Comparison & Analysis of Local Environmental Metagenomics and Diversity Sequencing Data Sets

Abstract

Metagenomics is the rapidly advancing field that studies genetic material extracted directly from environmental samples. Recent advances in computational and sequencing methodologies now give an array of options to biologists who seek to analyze their samples; however, these new technologies are often run independently with little comparison of the results obtained between methods on the same sample. Prior to this study, field work by local biology instructors in conjunction with the labs of Drs. Marisa Pedulla and Alysia Cox made use of two such techniques to analyze the DNA of a locally-obtained soil sample. One technique, “shotgun,” or metagenomic sequencing, sequenced all of the DNA molecules in the sample; the second technique, “diversity” sequencing, only sequenced the molecules amplified from a single gene, the 16S ribosomal subunit rRNA gene, of the prokaryotic DNA in the sample.
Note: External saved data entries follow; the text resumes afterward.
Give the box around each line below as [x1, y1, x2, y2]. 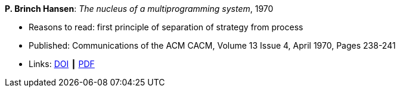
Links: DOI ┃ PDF [29, 59, 95, 69]
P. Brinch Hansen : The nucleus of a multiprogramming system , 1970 [5, 4, 274, 14]
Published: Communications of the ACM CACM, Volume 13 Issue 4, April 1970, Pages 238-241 [29, 40, 396, 50]
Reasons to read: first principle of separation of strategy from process [29, 22, 303, 32]
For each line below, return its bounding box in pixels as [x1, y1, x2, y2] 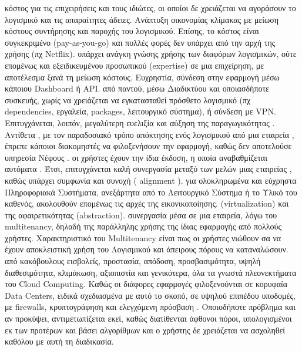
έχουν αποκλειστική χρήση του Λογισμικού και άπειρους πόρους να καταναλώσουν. [5, 243, 288, 255]
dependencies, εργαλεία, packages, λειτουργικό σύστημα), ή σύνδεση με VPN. [5, 105, 276, 117]
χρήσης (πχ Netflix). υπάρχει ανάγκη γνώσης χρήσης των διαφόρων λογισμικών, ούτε [5, 48, 297, 60]
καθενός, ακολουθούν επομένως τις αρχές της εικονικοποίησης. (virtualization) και [5, 197, 289, 210]
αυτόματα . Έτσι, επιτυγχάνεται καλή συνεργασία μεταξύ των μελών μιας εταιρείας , [5, 163, 292, 175]
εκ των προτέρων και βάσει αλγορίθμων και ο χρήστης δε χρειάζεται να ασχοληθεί [5, 323, 286, 336]
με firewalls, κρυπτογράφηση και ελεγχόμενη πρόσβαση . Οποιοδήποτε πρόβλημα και [5, 301, 296, 313]
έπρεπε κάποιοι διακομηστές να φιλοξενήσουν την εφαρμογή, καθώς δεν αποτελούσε [5, 140, 292, 152]
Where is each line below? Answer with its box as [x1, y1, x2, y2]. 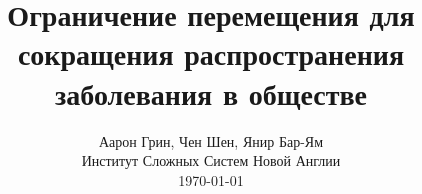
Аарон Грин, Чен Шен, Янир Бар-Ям [99, 130, 323, 151]
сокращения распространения [17, 33, 405, 74]
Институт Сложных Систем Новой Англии [81, 150, 341, 171]
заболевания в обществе [55, 72, 367, 113]
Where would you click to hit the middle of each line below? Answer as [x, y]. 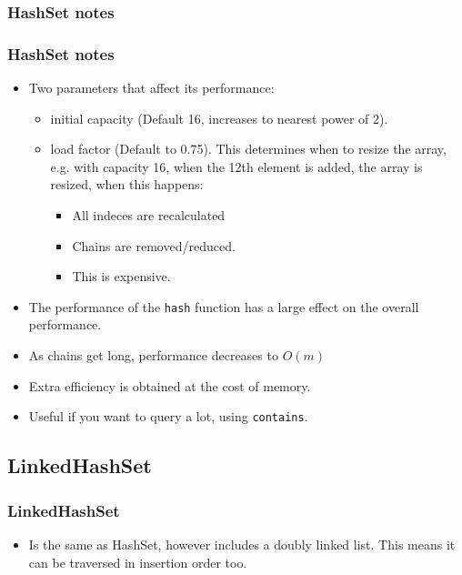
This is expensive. [121, 276]
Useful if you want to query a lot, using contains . [168, 416]
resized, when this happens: [127, 184]
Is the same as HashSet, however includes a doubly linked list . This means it [242, 544]
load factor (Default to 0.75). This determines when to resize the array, [248, 149]
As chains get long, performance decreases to [153, 355]
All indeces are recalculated [149, 215]
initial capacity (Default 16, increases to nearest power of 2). [219, 118]
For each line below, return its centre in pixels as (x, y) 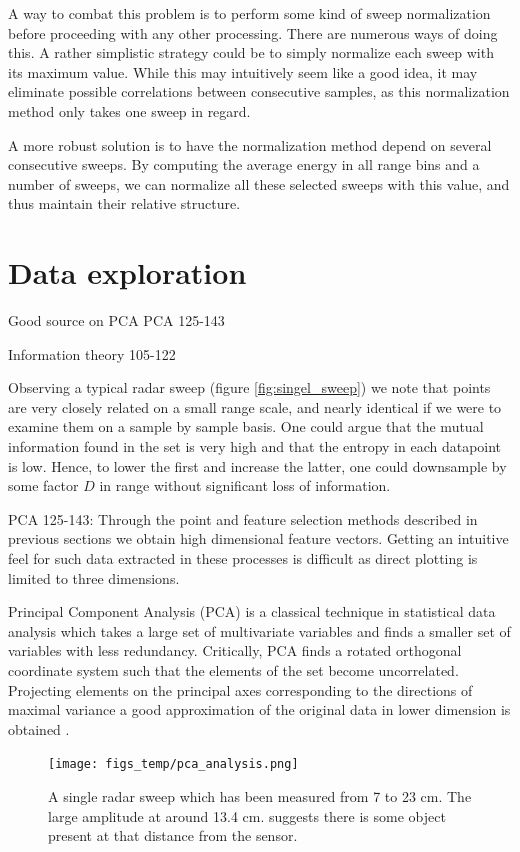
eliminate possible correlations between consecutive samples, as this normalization (259, 91)
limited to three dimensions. (94, 577)
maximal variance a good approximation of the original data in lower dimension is (259, 709)
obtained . (39, 728)
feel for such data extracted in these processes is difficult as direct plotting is (243, 558)
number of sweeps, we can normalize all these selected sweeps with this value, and (259, 183)
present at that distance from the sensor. (173, 835)
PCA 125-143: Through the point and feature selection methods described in (243, 518)

Because the 16S gene is highly recognizable and species-specific, the latter method also provided a count of the occurrences of each prokaryotic species. Due to this feature, the use of the 16S diversity sequencing approach is commonly utilized for studies aiming to understand prokaryotic species representation in samples. When metagenomics DNA sequences are known, represented species and their number of occurrences in a sample may also be derived computationally by comparison to procured databases of known sequences of organisms. This exploratory study compared the commercially obtained results of bacteria proportions in our sample by the diversity method, along with two experimental computational methods using these sequences compared to the public databases. Our hypothesis was that metagenomics data would provide the most accurate portrayal of bacteria in the sample at the phylum taxon. Results found significant disparities in results between each method, with implications in microbiome studies of the environment and human gut.